Algorithm (Boosting for regression trees)
Set \(\hat{f}(x) = 0\) and \(r_i= y_i\) for all \(i\) in the training set
For \(b=1,\ldots,B\), repeat:
Fit a tree \(\hat{f}^b\) with \(d\) splits (\(d+1\) treminal nodes) to the training data \((X,r)\)
Update \(\hat{f}\) by adding in a shrunkwn version of the new tree:
\[\begin{equation*} \hat{f}(x) \leftarrow \hat{f}(x) + \lambda \hat{f}^b(x). \end{equation*}\]
- Update the residuals:
\[\begin{equation*} r_i \leftarrow r_i - \lambda \hat{f}^b(x_i). \end{equation*}\]
- Output the boosted model: \[\begin{equation*} \hat{f}(x) = \sum^B_{b=1} \lambda \hat{f}^b(x). \end{equation*}\]
Boosting has \(3\) tuning parameters:
The number of trees \(B\). Large \(B\) can overfit the data. Use cross-validation to select \(B\).
The shrinkage parameter \(\lambda\). It controls the learning rate. Typical values are \(0.01\) or \(0.001\).
The number \(d\) of splits (interaction depth) in each tree. Often \(d=1\) works well, in which case each tree is a stump. This controls the interaction order of the boosted model.
15.3.1 Example
Here we use the function gbm
in the gbm
package to perform boosting.
For regression problems, use
distribution = "gaussian"
.For classification problemsm, use
distribution = "bernoulli"
.
In this example, we use \(5\)-fold CV to pick the optimal number of trees to combine.
library(gbm)
library(ISLR2)
set.seed(3)
boost_fit <- gbm(Salary ~., data = Hitters_train, distribution = "gaussian", n.trees = 5000,
interaction.depth = 3, shrinkage = 0.01, cv.folds = 5)
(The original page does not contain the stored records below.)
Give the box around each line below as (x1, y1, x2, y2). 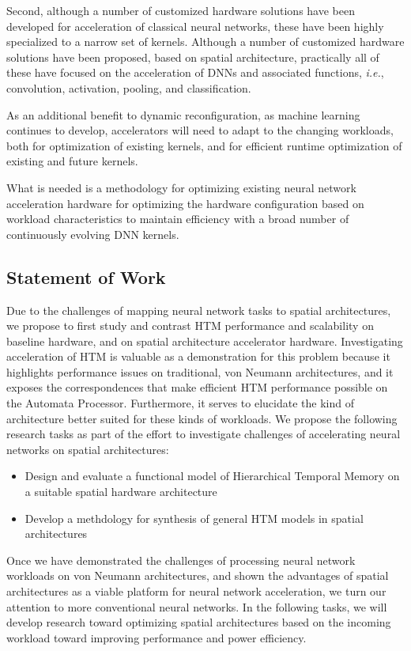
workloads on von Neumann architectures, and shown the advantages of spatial (6, 567, 389, 584)
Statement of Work (6, 264, 166, 289)
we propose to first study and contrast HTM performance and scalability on (6, 317, 374, 334)
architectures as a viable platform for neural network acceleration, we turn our (6, 583, 386, 600)
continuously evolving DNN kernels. (6, 225, 179, 242)
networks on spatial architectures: (6, 441, 169, 457)
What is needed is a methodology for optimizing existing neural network (6, 179, 356, 195)
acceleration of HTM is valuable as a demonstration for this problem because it (6, 348, 390, 365)
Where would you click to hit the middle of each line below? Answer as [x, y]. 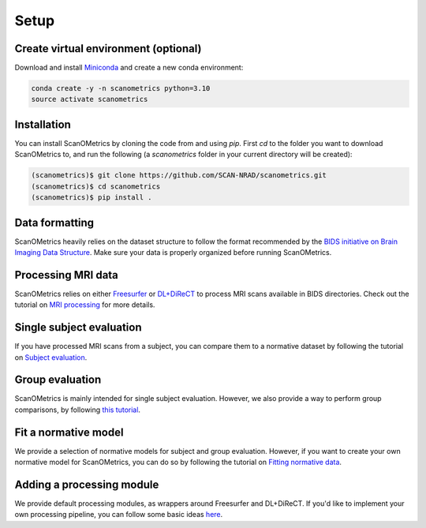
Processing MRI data [66, 275]
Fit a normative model [69, 432]
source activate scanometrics [90, 99]
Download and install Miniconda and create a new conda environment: [129, 68]
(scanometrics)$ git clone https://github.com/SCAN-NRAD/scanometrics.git [179, 175]
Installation [43, 124]
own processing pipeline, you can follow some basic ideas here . [119, 515]
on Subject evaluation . [51, 357]
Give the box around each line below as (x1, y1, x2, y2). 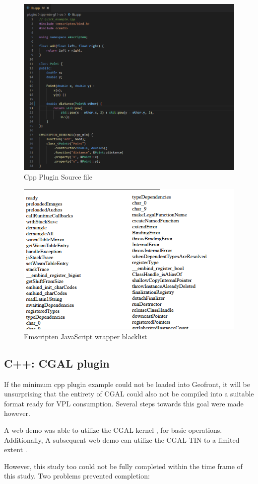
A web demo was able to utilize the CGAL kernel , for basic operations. (4, 425, 222, 435)
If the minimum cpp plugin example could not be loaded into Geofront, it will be (4, 379, 251, 389)
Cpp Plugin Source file (24, 172, 92, 182)
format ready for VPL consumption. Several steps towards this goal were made (4, 398, 244, 408)
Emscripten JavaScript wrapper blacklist (24, 331, 147, 341)
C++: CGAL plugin (4, 355, 110, 371)
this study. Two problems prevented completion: (4, 471, 150, 481)
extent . (4, 444, 27, 455)
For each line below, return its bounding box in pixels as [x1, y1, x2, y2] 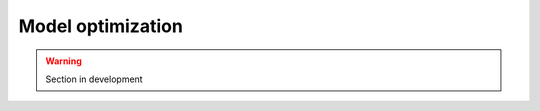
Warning [45, 55, 82, 67]
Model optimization [18, 15, 184, 37]
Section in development [45, 73, 144, 85]
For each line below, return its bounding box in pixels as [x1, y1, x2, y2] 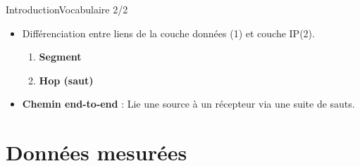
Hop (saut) [39, 72, 94, 87]
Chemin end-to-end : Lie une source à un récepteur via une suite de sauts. [22, 96, 355, 111]
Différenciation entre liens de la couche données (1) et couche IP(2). [22, 25, 315, 40]
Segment [39, 49, 82, 64]
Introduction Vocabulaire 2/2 [6, 2, 128, 16]
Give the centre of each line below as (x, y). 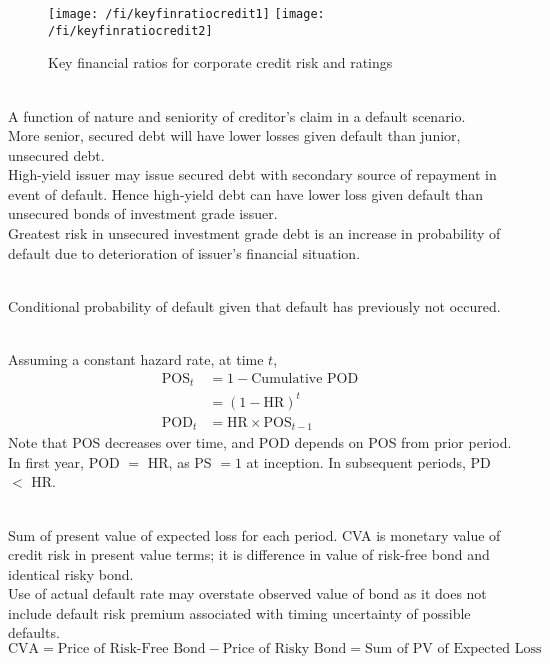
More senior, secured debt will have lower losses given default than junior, (234, 135)
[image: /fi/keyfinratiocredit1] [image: (186, 14)
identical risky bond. (71, 573)
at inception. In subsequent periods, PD (368, 461)
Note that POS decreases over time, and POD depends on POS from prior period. (260, 442)
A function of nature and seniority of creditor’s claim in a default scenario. (237, 115)
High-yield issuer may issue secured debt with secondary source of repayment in (252, 174)
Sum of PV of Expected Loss (453, 649)

Bhat <- gbm.perf(boost_fit) # optimal value
## var rel.inf
## Walks Walks 11.320578
## CRBI CRBI 10.877212
## CHmRun CHmRun 10.297120
## CRuns CRuns 8.237119
## CAtBat CAtBat 7.714124
## CWalks CWalks 7.677176
## RBI RBI 5.678778
## CHits CHits 5.651414
## Assists Assists 4.570534
## PutOuts PutOuts 4.353594
## HmRun HmRun 4.071464
## Runs Runs 3.955627
## Years Years 3.300331
## AtBat AtBat 2.982853
## Hits Hits 2.908079
## Division Division 2.395454
## Errors Errors 2.294263
## League League 1.714280
## NewLeague NewLeague 0.000000
The summary()
function produces a relative influence plot and also outputs the relative influence statistics.
boost_pred <- predict(boost_fit, newdata = Hitters_test, n.trees = Bhat)
mean((Hitters_test$Salary - boost_pred)^2)
## [1] 92857.11
In this particular dataset, random forest performs sligtly better than boosting (with this set of tuning parameters).